→ Problem to solve: Nothing but the text should be carried over: reproduce all the data exactly and leave out every image.

(Stored items from a collection)

____________________

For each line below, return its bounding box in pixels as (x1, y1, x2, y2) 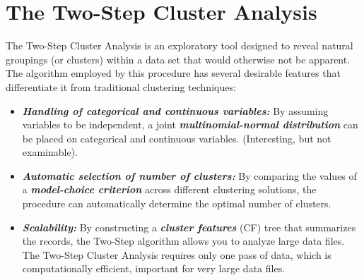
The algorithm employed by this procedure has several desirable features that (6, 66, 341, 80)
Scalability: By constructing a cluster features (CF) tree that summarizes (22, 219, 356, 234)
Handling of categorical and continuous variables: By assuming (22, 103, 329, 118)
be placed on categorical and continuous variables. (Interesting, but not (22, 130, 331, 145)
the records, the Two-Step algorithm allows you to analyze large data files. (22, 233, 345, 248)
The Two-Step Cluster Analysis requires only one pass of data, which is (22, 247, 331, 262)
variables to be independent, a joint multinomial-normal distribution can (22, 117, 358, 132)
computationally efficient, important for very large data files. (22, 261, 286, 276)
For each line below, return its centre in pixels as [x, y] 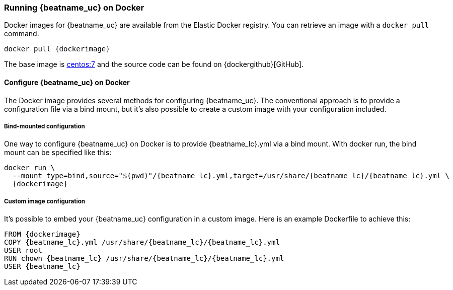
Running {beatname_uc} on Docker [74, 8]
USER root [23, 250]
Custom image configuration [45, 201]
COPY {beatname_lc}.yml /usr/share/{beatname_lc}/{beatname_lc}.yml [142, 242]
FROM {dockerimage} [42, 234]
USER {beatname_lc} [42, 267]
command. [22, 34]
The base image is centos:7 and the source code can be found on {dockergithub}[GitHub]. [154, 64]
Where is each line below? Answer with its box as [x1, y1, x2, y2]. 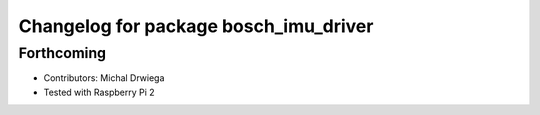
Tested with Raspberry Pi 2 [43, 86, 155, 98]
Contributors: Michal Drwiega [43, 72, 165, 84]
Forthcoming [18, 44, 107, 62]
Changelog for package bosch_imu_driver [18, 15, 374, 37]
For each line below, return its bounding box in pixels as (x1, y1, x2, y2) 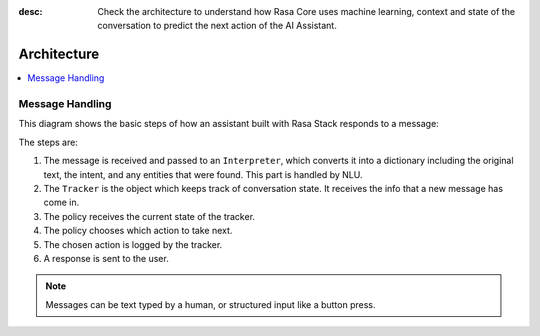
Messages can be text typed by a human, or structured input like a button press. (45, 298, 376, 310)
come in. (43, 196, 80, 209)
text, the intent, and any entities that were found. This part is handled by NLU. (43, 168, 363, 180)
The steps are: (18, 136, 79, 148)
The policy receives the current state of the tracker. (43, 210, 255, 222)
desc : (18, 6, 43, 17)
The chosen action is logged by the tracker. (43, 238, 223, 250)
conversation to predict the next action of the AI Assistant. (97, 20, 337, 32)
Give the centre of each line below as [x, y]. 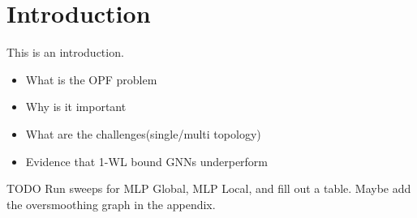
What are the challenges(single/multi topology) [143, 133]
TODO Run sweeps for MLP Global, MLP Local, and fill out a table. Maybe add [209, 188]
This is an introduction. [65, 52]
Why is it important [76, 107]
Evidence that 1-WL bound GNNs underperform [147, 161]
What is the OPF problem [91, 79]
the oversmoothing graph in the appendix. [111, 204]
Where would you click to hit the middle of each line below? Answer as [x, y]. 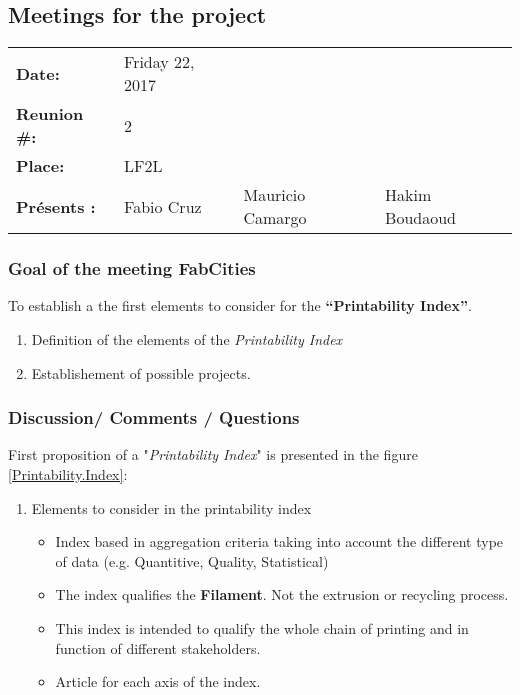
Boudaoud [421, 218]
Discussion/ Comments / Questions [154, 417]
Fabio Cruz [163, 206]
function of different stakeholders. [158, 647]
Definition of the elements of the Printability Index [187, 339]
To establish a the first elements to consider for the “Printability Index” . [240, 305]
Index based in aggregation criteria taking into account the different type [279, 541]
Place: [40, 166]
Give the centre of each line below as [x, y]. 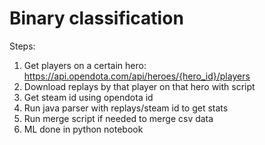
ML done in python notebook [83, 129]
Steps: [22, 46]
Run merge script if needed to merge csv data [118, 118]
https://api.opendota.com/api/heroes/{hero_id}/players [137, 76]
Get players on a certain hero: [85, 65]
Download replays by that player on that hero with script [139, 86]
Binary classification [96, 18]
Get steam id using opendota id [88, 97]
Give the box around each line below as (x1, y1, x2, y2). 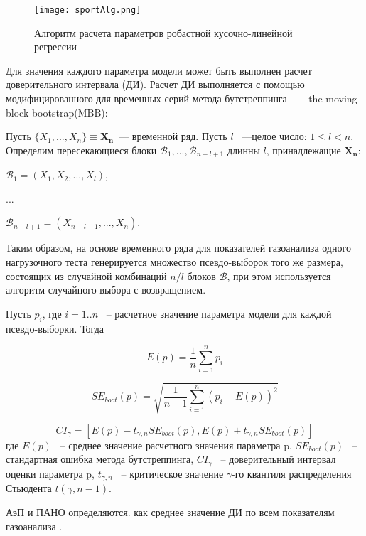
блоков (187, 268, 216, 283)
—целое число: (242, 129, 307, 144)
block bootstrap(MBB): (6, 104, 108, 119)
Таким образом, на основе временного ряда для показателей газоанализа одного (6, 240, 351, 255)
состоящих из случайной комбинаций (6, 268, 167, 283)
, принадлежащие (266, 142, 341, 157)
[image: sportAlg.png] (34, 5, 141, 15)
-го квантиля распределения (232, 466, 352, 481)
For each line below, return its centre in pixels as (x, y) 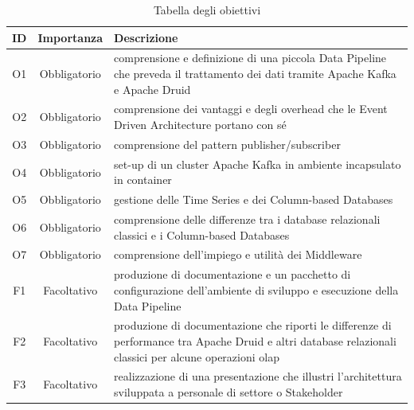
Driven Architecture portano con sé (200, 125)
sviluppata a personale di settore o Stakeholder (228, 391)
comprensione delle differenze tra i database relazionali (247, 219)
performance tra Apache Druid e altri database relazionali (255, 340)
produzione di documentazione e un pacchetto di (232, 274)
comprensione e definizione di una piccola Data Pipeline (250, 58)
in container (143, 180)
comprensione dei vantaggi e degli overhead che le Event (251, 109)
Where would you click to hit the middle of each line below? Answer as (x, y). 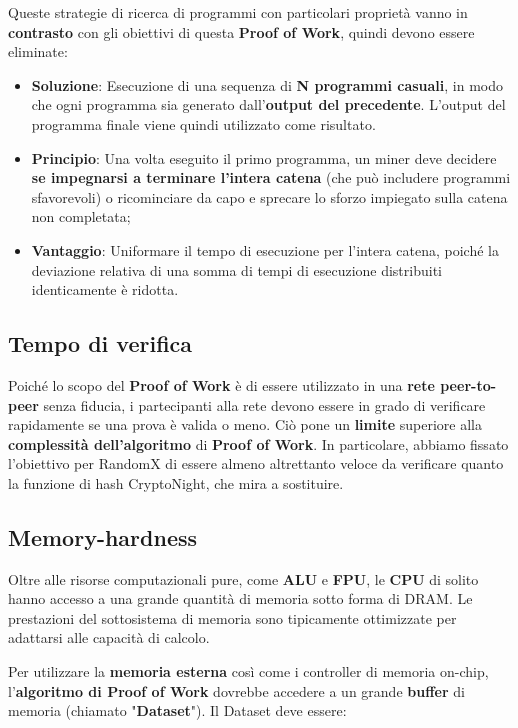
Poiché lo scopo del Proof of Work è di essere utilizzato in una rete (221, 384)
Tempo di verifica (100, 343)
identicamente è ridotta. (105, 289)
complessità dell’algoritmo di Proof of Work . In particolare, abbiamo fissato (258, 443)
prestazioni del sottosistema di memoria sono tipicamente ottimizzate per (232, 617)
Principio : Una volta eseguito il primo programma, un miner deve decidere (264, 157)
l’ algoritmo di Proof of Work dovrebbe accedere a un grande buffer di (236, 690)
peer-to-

____________________

→ Result for this exercise:
For each line below, return its bounding box in pixels as (x1, y1, x2, y2) 
The algorithm employed by this procedure has several desirable features that (6, 66, 341, 80)
Scalability: By constructing a cluster features (CF) tree that summarizes (22, 219, 356, 234)
Handling of categorical and continuous variables: By assuming (22, 103, 329, 118)
be placed on categorical and continuous variables. (Interesting, but not (22, 130, 331, 145)
the records, the Two-Step algorithm allows you to analyze large data files. (22, 233, 345, 248)
The Two-Step Cluster Analysis requires only one pass of data, which is (22, 247, 331, 262)
variables to be independent, a joint multinomial-normal distribution can (22, 117, 358, 132)
computationally efficient, important for very large data files. (22, 261, 286, 276)
For each line below, return its centre in pixels as [x, y] 
Running {beatname_uc} on Docker [74, 8]
USER root [23, 250]
Custom image configuration [45, 201]
COPY {beatname_lc}.yml /usr/share/{beatname_lc}/{beatname_lc}.yml [142, 242]
FROM {dockerimage} [42, 234]
USER {beatname_lc} [42, 267]
command. [22, 34]
The base image is centos:7 and the source code can be found on {dockergithub}[GitHub]. [154, 64]
Where is each line below? Answer with its box as [x1, y1, x2, y2]. 
Tested with Raspberry Pi 2 [43, 86, 155, 98]
Contributors: Michal Drwiega [43, 72, 165, 84]
Forthcoming [18, 44, 107, 62]
Changelog for package bosch_imu_driver [18, 15, 374, 37]
For each line below, return its bounding box in pixels as (x1, y1, x2, y2) 
Messages can be text typed by a human, or structured input like a button press. (45, 298, 376, 310)
come in. (43, 196, 80, 209)
text, the intent, and any entities that were found. This part is handled by NLU. (43, 168, 363, 180)
The steps are: (18, 136, 79, 148)
The policy receives the current state of the tracker. (43, 210, 255, 222)
desc : (18, 6, 43, 17)
The chosen action is logged by the tracker. (43, 238, 223, 250)
conversation to predict the next action of the AI Assistant. (97, 20, 337, 32)
Give the centre of each line below as [x, y]. 
What are the challenges(single/multi topology) [143, 133]
TODO Run sweeps for MLP Global, MLP Local, and fill out a table. Maybe add [209, 188]
This is an introduction. [65, 52]
Why is it important [76, 107]
Evidence that 1-WL bound GNNs underperform [147, 161]
What is the OPF problem [91, 79]
the oversmoothing graph in the appendix. [111, 204]
Where would you click to hit the middle of each line below? Answer as [x, y]. 
Boudaoud [421, 218]
Discussion/ Comments / Questions [154, 417]
Fabio Cruz [163, 206]
function of different stakeholders. [158, 647]
Definition of the elements of the Printability Index [187, 339]
To establish a the first elements to consider for the “Printability Index” . [240, 305]
Index based in aggregation criteria taking into account the different type [279, 541]
Place: [40, 166]
Give the centre of each line below as [x, y]. 
ML done in python notebook [83, 129]
Steps: [22, 46]
Run merge script if needed to merge csv data [118, 118]
https://api.opendota.com/api/heroes/{hero_id}/players [137, 76]
Get players on a certain hero: [85, 65]
Download replays by that player on that hero with script [139, 86]
Binary classification [96, 18]
Get steam id using opendota id [88, 97]
Give the box around each line below as (x1, y1, x2, y2). 
блоков (187, 268, 216, 283)
—целое число: (242, 129, 307, 144)
block bootstrap(MBB): (6, 104, 108, 119)
Таким образом, на основе временного ряда для показателей газоанализа одного (6, 240, 351, 255)
состоящих из случайной комбинаций (6, 268, 167, 283)
, принадлежащие (266, 142, 341, 157)
[image: sportAlg.png] (34, 5, 141, 15)
-го квантиля распределения (232, 466, 352, 481)
For each line below, return its centre in pixels as (x, y) 
Driven Architecture portano con sé (200, 125)
sviluppata a personale di settore o Stakeholder (228, 391)
comprensione delle differenze tra i database relazionali (247, 219)
performance tra Apache Druid e altri database relazionali (255, 340)
produzione di documentazione e un pacchetto di (232, 274)
comprensione e definizione di una piccola Data Pipeline (250, 58)
in container (143, 180)
comprensione dei vantaggi e degli overhead che le Event (251, 109)
Where would you click to hit the middle of each line below? Answer as (x, y). 
Poiché lo scopo del Proof of Work è di essere utilizzato in una rete (221, 384)
Tempo di verifica (100, 343)
identicamente è ridotta. (105, 289)
complessità dell’algoritmo di Proof of Work . In particolare, abbiamo fissato (258, 443)
prestazioni del sottosistema di memoria sono tipicamente ottimizzate per (232, 617)
Principio : Una volta eseguito il primo programma, un miner deve decidere (264, 157)
l’ algoritmo di Proof of Work dovrebbe accedere a un grande buffer di (236, 690)
peer-to-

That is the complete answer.